Victoria C, who is headed for a career in film and tv and has been since third grade, ended up with not one but TWO TV internships, one at Groton Municipal TV, the other at Valley Shore Community TV. At first she had hoped for work with a major network, but she found that she could learn just as much, perhaps even more, at smaller venues. She managed to juggle all this successfully along with her school work and her ongoing volunteering in school and at school functions.

Abigail H started off with no idea of what she wanted to do for a project but KNEW the one thing that she wanted to do is to make a difference. She wanted to Change the World and found that she could do so successfully through East Lyme’s very own Extravaganza. She went on to create other fundraising projects for many different charities, projects that succeeded beyond her wildest dreams.

Astronomy for Kids Poster

 Jack McD took his passion for astronomy and brought it to children in one of East Lyme’s own elementary schools.  Through his project, Astronomy for Kids, he introduced third graders to the wonders of it all and opened up an avenue for younger students to do their own WISE projects with their third grade science teacher and JACK as COORDINATOR next semester. He now sees teaching astronomy as a possibility for his future.

Naomi O, someone who has been riding since she was five years old, channeled her love for horses into a WISE project, beginning with an ambitious project working with a badly trained horse and turned that into something a bit less complex (and dangerous.) She ended up developing a new, and demanding, equine skill, riding “reining” horses”, something even an expert rider such as she found challenging.

Caylie P wanted to work with kids and perhaps intern at a hospital, but realized that her opportunities to work hands on with children would be limited and that her best chance at doing something meaningful for children was raising money for kids with cancer. She began a fundraising project, Pura Vida for St. Jude’s, and has gained the opportunity to do a two-week internship, this summer, at St. Jude’s.

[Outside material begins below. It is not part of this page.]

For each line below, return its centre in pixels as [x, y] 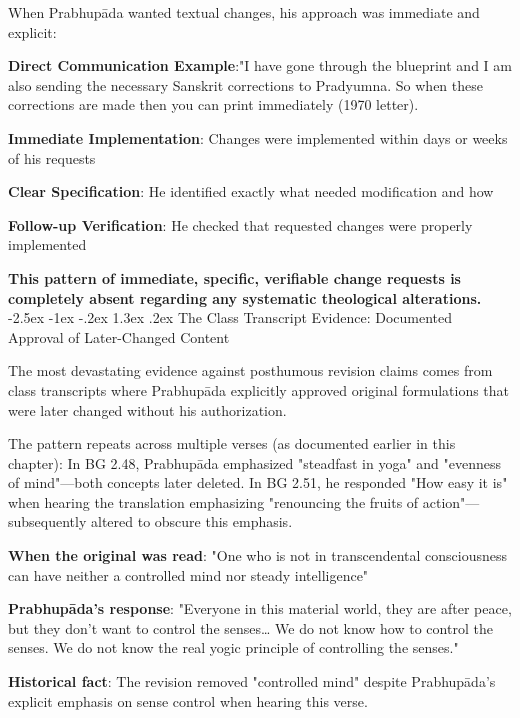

Demonstrating Technology behind Chiptunes

Samuel S quietly took his own consuming interest in music and entrepreneurship and in Chiptunes, something he has been pursuing for the past five years. He used his WISE Time to create new chiptunes and market them successfully over social media. So successfully, in fact, that his idea of going into the music business has been solidified as the path he wishes to follow.

And Melina V, who took two very different interests – in business and in medicine – and combined them in an exploration of Healthcare Administration, something she did both through research into the field and through job shadowing.  She has now found the career she wishes to enter, one through which she hopes to be part of the process of improving hospital environments.

Mackenzie M was not present the day of the in-class presentations but had as her project, one called Author?,  investigating the realities of a writing career. Someone who likes to write, she looked into the possibility of pursuing a career in writing and wrote a lot of poetry during the project. Her conclusion: No! So she will take a gap year after graduation and decide what it is that she DOES want to do.

Some of the take-aways from these presentations:

  • WISE gave students both the opportunity to do something they really wanted to do and the structure they needed to do that successfully.
  • WISE was a chance to pursue even unlikely passions and pastimes.
  • Future WISE students should be prepared to work – it’s all on YOU.
  • You learn you have to stick to your plan – or you’ll get side tracked. But even that – in fact everything – is a learning experience.
  • Once you know what you want to do, take off with it. Don’t hesitate. Even mistakes will help you learn.
  • It’s as important to learn about what you don’t want to do as what you do.
  • And the support that you get from your mentors, from your peers in WISE and from East Lyme WISE teacher Freda Gianokos, is fabulous!